Hi, I'm new in the forums (a weirdo living in germany) but anyways, to the point. I'm cycling my new 14g tank and my water seems a bit hard: reads 15kh and bove 16gh; ph is 7.2ish, and no no2, no3. (Since I'm a bit new I just have the strips atm) Water seems to be a bit cloudy and I'm guessing its the algae issue so I'll visit a lfs to get something to fix that. MY real question:

I dunno if you are familiar with Brita filters for tap water, I was just wondering if that would be allright to fix my water hardness issue. I tested the filtered water and it seemed to be allright, except the ph level dropped tremendously. Is it a possibility to mix tap water and filtered? Hope I'm not too confusing.

Plus: I'm reading all over the place of people putting carbon in their filters. Does it have to be a specific kind of filters? Cuz Right now I got one of those stupid kit-filters with a sponge. I don't know, but something tells me thats no good and I want to get something else.


----------



## Guest (Feb 16, 2004)

I have the Brita pitcher with the filter in the middle. If your Brita filter is anything like mine, it's only an activated carbon filter. It removes certain chemicals from the water, but it will not noticeably lower the hardness of your water.

It's safe to mix the 'filtered' water with the tap water. I'm not sure why the pH dropped when you filtered the water.

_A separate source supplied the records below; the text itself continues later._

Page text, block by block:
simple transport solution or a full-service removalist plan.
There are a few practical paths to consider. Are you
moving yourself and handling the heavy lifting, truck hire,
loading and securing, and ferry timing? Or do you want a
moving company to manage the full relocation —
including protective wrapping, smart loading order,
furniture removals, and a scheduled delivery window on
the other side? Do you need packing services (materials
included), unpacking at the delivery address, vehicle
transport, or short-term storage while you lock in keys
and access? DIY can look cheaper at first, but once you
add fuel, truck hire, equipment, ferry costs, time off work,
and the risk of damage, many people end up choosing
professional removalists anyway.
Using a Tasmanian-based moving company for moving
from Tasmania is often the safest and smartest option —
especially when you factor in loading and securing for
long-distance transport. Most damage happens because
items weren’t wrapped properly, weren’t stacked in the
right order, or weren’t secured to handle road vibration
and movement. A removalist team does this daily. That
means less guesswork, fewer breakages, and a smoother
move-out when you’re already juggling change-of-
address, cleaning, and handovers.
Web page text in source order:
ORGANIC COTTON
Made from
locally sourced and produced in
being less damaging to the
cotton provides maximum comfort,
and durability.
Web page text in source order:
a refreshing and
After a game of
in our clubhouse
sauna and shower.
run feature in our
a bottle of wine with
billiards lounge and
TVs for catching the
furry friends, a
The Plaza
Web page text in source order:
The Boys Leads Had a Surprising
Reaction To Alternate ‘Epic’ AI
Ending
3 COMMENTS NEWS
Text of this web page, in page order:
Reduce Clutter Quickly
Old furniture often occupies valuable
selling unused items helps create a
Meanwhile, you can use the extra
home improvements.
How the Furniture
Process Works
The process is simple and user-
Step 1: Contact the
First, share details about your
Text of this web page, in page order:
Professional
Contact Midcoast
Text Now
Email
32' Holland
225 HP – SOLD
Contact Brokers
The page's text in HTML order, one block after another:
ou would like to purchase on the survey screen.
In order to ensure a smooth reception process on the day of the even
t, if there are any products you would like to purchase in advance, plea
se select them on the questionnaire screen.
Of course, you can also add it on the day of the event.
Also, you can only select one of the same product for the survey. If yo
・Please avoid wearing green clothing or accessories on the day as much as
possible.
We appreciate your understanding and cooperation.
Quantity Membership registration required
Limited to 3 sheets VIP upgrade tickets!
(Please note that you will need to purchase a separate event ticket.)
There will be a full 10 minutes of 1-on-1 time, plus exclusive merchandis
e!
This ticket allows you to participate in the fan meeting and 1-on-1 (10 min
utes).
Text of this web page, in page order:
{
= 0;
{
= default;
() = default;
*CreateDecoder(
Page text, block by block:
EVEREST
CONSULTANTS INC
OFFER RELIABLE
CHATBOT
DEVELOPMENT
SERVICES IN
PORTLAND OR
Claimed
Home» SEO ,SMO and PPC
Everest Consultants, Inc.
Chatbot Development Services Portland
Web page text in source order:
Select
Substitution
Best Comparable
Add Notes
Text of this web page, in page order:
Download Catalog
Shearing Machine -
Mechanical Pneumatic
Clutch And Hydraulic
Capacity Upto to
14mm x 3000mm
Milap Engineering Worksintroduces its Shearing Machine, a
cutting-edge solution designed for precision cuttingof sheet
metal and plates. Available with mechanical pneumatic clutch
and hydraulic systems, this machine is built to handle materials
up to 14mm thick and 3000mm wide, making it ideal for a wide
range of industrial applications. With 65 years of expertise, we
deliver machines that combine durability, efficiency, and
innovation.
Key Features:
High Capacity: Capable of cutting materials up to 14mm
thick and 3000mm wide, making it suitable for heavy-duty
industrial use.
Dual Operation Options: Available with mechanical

I'm not sure what kind of aquarium filter you're describing. Is it the sponge filter powered by your air bubbler? If so, those are alright for lightly stocked tanks. Just be careful of ammonia/nitrite spikes when your cycling your tank.


----------



## ItWasnValentine (Feb 15, 2004)

The filter is just a plastic compartment with a spongelike material in the middle. Takes the water in thru the bottom and then releases w/ or w/o bubbles at the top. Made by Eheim, Model no. 2008. Not sure what other qualities to describe...

I also have 3 plants and a driftwood (not plastic) there. Would those help soften the water?


----------